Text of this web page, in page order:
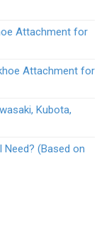
Attachment for
Attachment for
Kubota,
(Based on
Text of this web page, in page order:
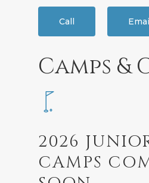
Call
Camps &
2026
CAMPS
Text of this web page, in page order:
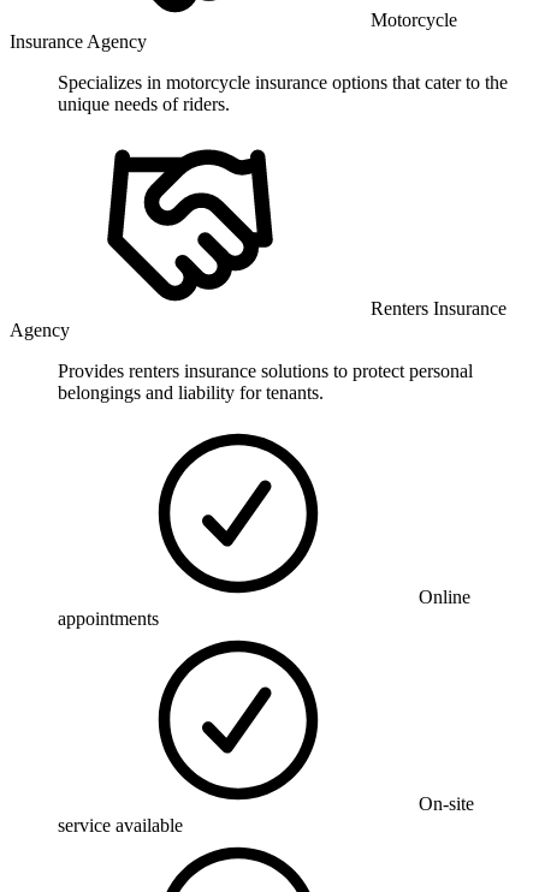
Motorcycle
Insurance Agency
Specializes in motorcycle insurance options that cater to the
unique needs of riders.
Renters Insurance
Agency
Provides renters insurance solutions to protect personal
belongings and liability for tenants.
Online
appointments
On-site
service available
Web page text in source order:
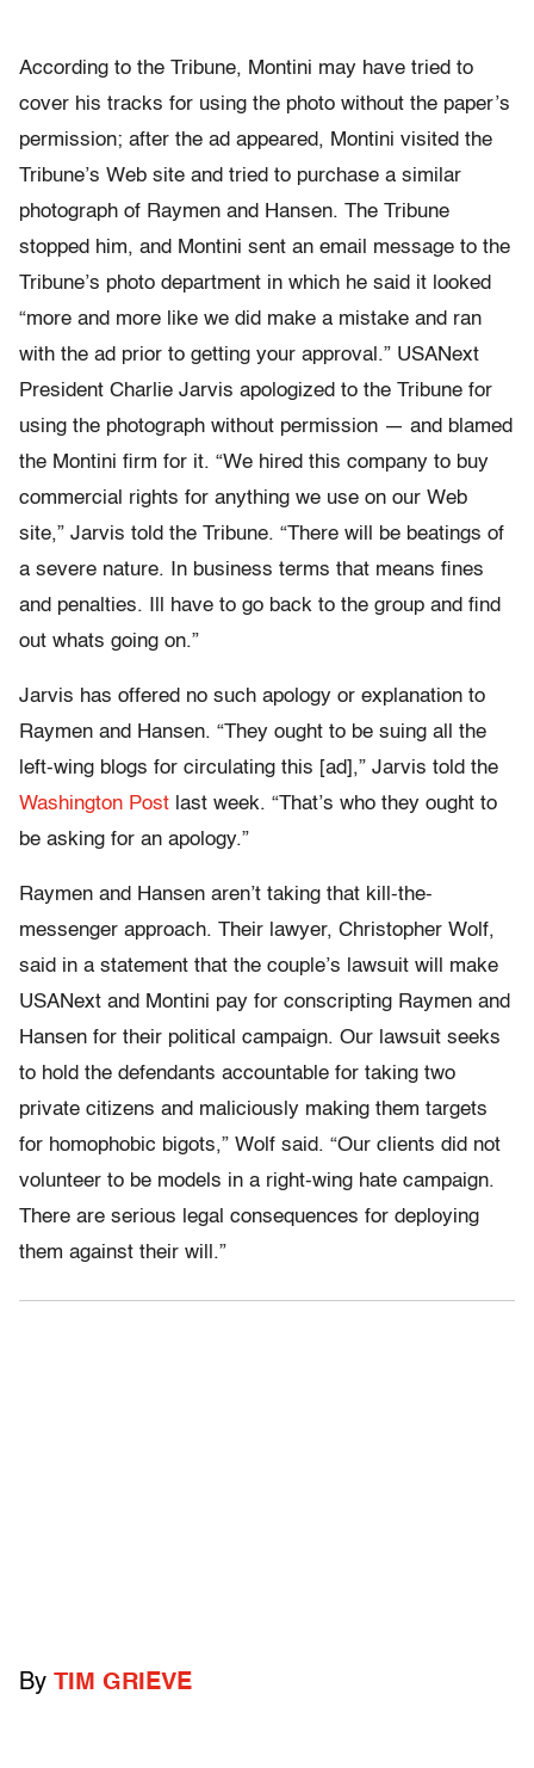
According to the Tribune, Montini may have tried to
cover his tracks for using the photo without the paper’s
permission; after the ad appeared, Montini visited the
Tribune’s Web site and tried to purchase a similar
photograph of Raymen and Hansen. The Tribune
stopped him, and Montini sent an email message to the
Tribune’s photo department in which he said it looked
“more and more like we did make a mistake and ran
with the ad prior to getting your approval.” USANext
President Charlie Jarvis apologized to the Tribune for
using the photograph without permission — and blamed
the Montini firm for it. “We hired this company to buy
commercial rights for anything we use on our Web
site,” Jarvis told the Tribune. “There will be beatings of
a severe nature. In business terms that means fines
and penalties. Ill have to go back to the group and find
out whats going on.”
Jarvis has offered no such apology or explanation to
Raymen and Hansen. “They ought to be suing all the
left-wing blogs for circulating this [ad],” Jarvis told the
Washington Post last week. “That’s who they ought to
be asking for an apology.”
Raymen and Hansen aren’t taking that kill-the-
messenger approach. Their lawyer, Christopher Wolf,
said in a statement that the couple’s lawsuit will make
USANext and Montini pay for conscripting Raymen and
Hansen for their political campaign. Our lawsuit seeks
to hold the defendants accountable for taking two
private citizens and maliciously making them targets
for homophobic bigots,” Wolf said. “Our clients did not
volunteer to be models in a right-wing hate campaign.
There are serious legal consequences for deploying
them against their will.”
By TIM GRIEVE

▸ Exercise aim
Reproduce each line from the listing above that includes the word "taking".

▸ Problem solution
Raymen and Hansen aren’t taking that kill-the-
to hold the defendants accountable for taking two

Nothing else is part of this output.